BEGIN

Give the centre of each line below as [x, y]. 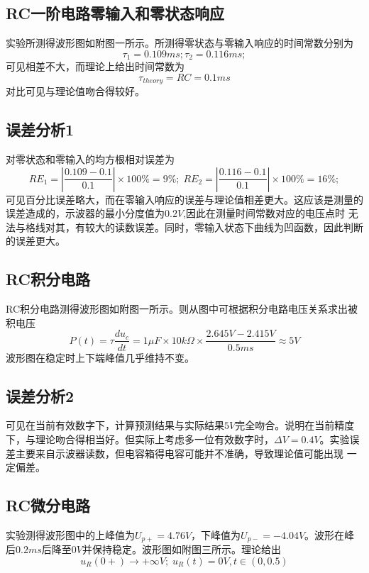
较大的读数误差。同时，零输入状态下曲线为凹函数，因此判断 [224, 227]
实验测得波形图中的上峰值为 [70, 534]
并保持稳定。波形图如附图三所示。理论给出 [181, 549]
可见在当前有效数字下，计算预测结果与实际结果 [115, 425]
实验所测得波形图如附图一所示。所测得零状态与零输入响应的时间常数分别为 [180, 43]
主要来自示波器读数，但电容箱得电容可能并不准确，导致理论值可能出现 [179, 453]
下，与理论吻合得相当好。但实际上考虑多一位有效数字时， [140, 439]
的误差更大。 [35, 241]
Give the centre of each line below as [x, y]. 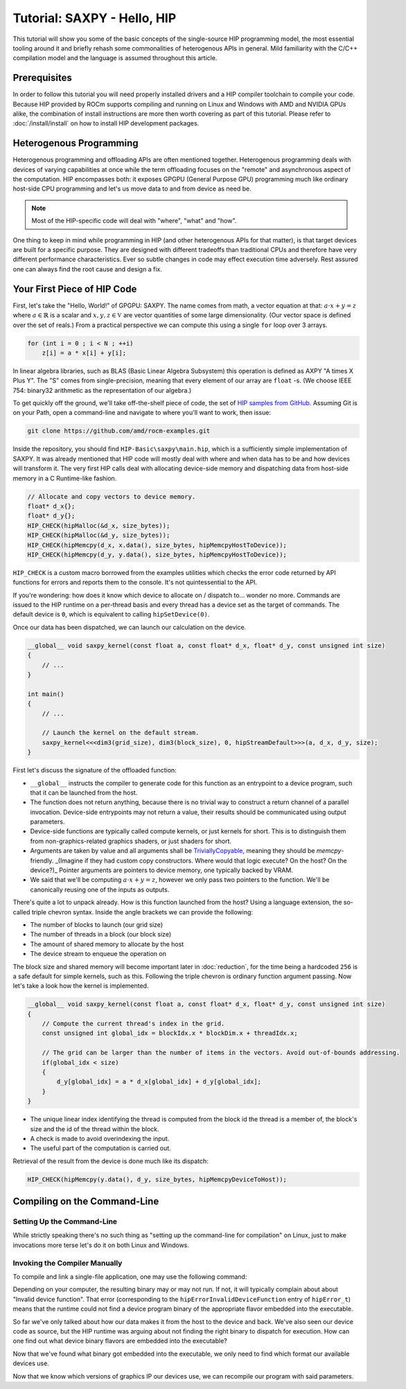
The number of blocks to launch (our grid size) [96, 924]
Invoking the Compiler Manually [68, 1263]
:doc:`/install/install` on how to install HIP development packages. [106, 123]
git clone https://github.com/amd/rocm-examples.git [119, 431]
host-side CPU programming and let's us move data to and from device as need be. [132, 189]
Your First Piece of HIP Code [75, 289]
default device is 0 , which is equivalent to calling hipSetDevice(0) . [111, 614]
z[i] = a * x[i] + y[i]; [84, 353]
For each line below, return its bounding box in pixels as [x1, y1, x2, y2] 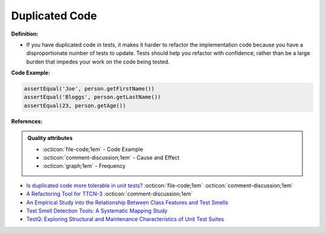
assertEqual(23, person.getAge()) [24, 102, 126, 109]
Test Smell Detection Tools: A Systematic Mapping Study [26, 207, 168, 214]
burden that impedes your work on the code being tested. [26, 58, 170, 65]
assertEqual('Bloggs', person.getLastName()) [24, 94, 161, 101]
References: [11, 118, 43, 125]
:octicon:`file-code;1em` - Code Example [42, 145, 144, 153]
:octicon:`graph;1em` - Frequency [42, 162, 126, 170]
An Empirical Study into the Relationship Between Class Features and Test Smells [26, 199, 229, 206]
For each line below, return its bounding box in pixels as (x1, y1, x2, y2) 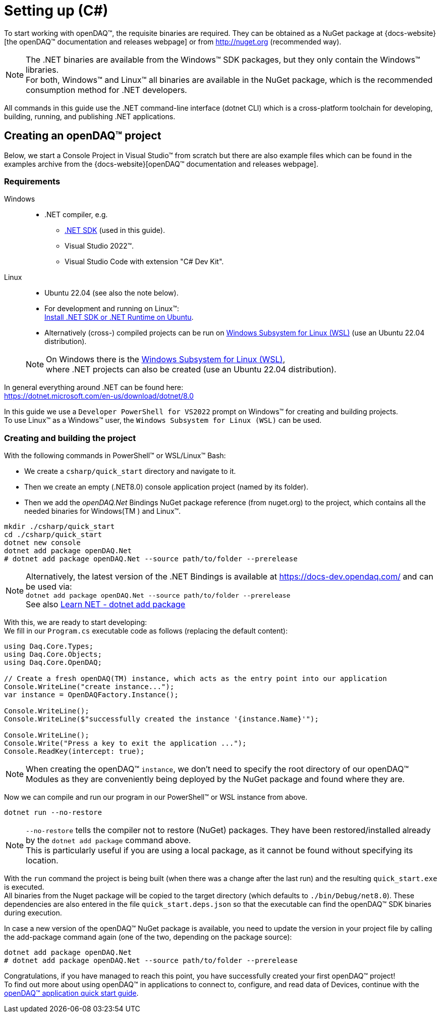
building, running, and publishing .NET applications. (4, 112, 176, 121)
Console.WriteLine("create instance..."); (4, 683, 175, 691)
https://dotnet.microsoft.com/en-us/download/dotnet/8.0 (4, 392, 194, 401)
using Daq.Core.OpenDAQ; (4, 658, 102, 667)
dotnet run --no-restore (4, 808, 102, 817)
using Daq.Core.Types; (4, 642, 94, 651)
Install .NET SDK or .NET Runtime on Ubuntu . (44, 313, 194, 322)
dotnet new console (4, 539, 81, 547)
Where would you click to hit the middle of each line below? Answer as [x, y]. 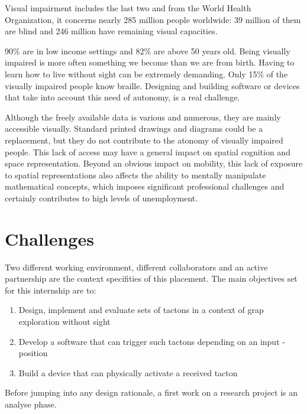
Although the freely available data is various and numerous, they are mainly [143, 117]
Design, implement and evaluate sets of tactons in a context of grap [141, 310]
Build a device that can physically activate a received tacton [128, 372]
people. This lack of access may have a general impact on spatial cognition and [148, 151]
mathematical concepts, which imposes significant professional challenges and [145, 186]
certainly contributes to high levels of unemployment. [101, 198]
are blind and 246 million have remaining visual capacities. [111, 31]
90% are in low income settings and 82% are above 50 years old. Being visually [148, 50]
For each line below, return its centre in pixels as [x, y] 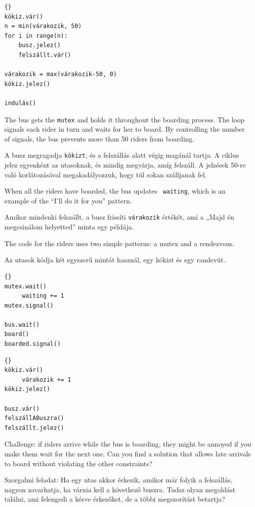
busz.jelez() [39, 45]
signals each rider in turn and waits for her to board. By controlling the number [125, 129]
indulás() [20, 103]
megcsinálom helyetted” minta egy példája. [69, 227]
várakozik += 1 [47, 380]
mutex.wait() [25, 286]
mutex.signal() [29, 305]
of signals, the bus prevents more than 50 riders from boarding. [100, 138]
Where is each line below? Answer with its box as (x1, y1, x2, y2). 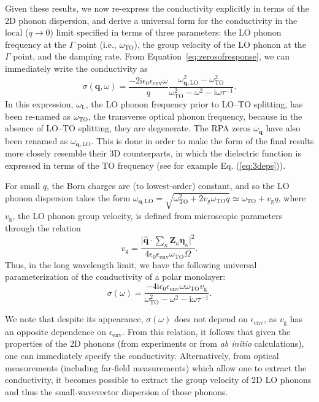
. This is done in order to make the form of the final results (91, 134, 314, 147)
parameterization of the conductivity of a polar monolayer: (5, 270, 226, 283)
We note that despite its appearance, (5, 312, 144, 325)
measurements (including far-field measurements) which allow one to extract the (5, 361, 307, 374)
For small (5, 179, 40, 192)
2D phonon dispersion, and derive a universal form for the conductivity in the (5, 14, 298, 26)
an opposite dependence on (5, 325, 106, 338)
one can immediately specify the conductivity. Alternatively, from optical (5, 349, 279, 361)
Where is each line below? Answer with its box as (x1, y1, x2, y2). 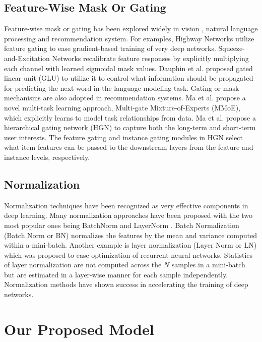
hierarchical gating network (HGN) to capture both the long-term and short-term (4, 122, 256, 133)
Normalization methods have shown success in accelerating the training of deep (4, 279, 248, 290)
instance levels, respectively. (4, 151, 90, 162)
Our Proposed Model (4, 318, 154, 339)
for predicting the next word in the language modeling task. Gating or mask (4, 82, 239, 93)
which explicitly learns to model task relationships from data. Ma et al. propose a (4, 112, 256, 123)
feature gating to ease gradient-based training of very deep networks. (4, 43, 216, 53)
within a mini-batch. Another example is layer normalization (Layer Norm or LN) (4, 240, 257, 250)
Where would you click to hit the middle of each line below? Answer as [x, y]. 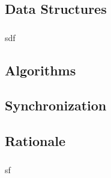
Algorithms [40, 70]
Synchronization [56, 105]
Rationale [35, 141]
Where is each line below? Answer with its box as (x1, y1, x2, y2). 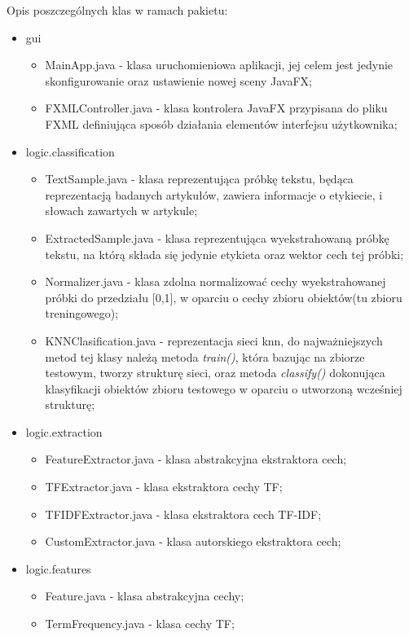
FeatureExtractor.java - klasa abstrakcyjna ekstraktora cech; (45, 450, 347, 468)
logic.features (25, 560, 91, 577)
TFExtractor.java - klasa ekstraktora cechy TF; (45, 478, 283, 495)
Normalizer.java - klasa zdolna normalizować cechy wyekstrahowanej (45, 273, 386, 290)
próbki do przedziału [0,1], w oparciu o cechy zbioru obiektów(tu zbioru (45, 288, 402, 305)
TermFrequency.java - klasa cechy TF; (45, 615, 235, 632)
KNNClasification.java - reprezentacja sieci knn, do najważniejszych (45, 332, 383, 349)
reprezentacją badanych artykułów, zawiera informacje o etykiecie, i (45, 186, 383, 203)
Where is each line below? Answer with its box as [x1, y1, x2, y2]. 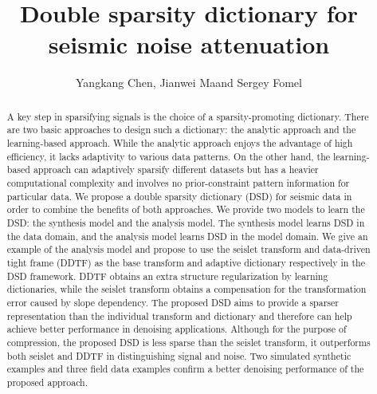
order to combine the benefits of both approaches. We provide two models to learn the [6, 203, 365, 216]
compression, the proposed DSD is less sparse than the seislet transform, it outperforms [6, 335, 371, 349]
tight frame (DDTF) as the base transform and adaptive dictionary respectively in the [6, 255, 365, 269]
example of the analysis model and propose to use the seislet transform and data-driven [6, 242, 371, 256]
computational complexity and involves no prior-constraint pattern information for [6, 175, 350, 189]
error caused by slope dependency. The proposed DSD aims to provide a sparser [6, 295, 339, 309]
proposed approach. [6, 375, 88, 388]
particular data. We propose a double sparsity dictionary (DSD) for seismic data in [6, 189, 352, 203]
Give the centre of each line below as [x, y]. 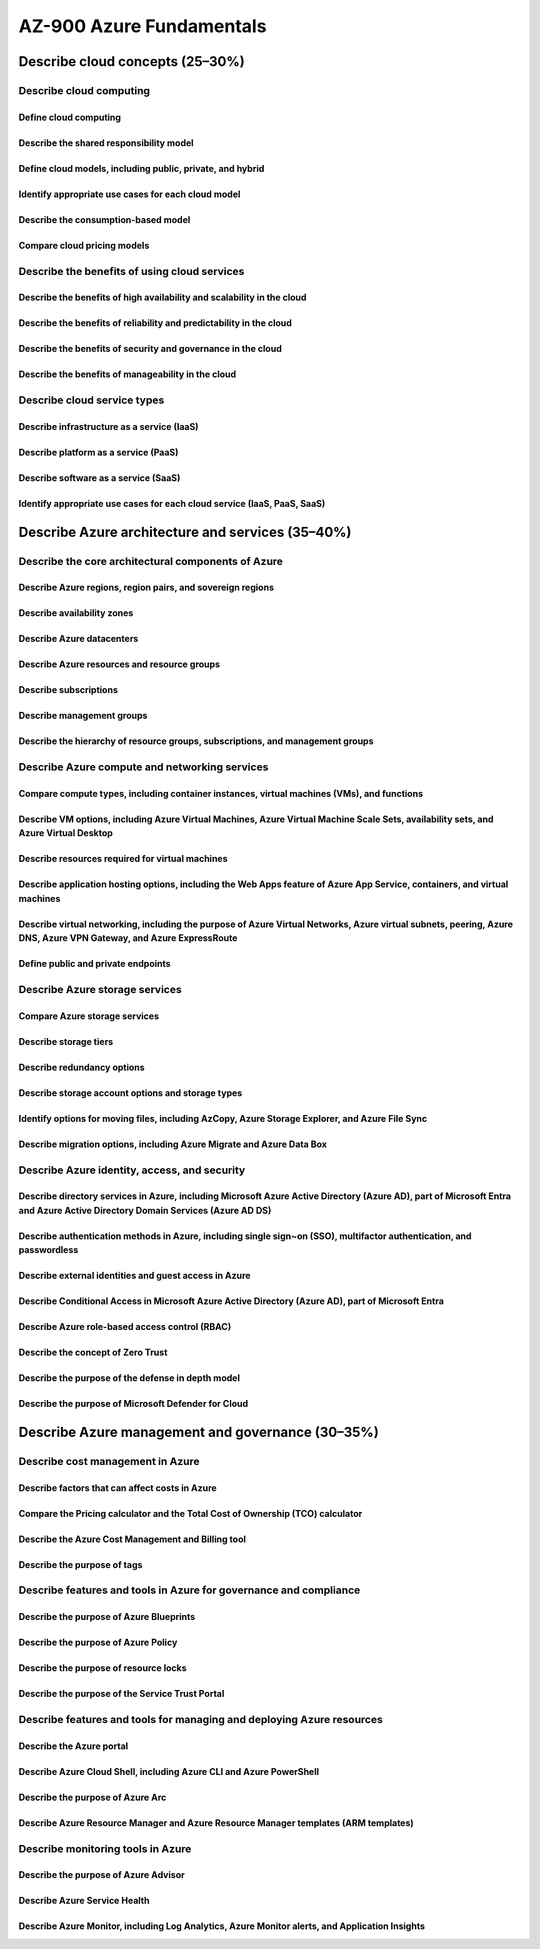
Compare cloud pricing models [84, 245]
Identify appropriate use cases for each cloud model [129, 194]
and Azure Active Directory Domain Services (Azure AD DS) [145, 1210]
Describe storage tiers [66, 1041]
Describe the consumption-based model [104, 219]
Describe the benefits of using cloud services [131, 271]
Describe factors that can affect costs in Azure [117, 1487]
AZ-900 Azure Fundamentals [142, 26]

END

Task instructions: Retype each line of the data exactly, beginning with the first; include the line containing "实验所测得波形图如附图一所示。所测得零状态与零输入响应的时间常数分别为 [180, 43]" and stop there, skipping every picture.

Output for this exercise:
Give the centre of each line below as [x, y]. 
较大的读数误差。同时，零输入状态下曲线为凹函数，因此判断 [224, 227]
实验测得波形图中的上峰值为 [70, 534]
并保持稳定。波形图如附图三所示。理论给出 [181, 549]
可见在当前有效数字下，计算预测结果与实际结果 [115, 425]
实验所测得波形图如附图一所示。所测得零状态与零输入响应的时间常数分别为 [180, 43]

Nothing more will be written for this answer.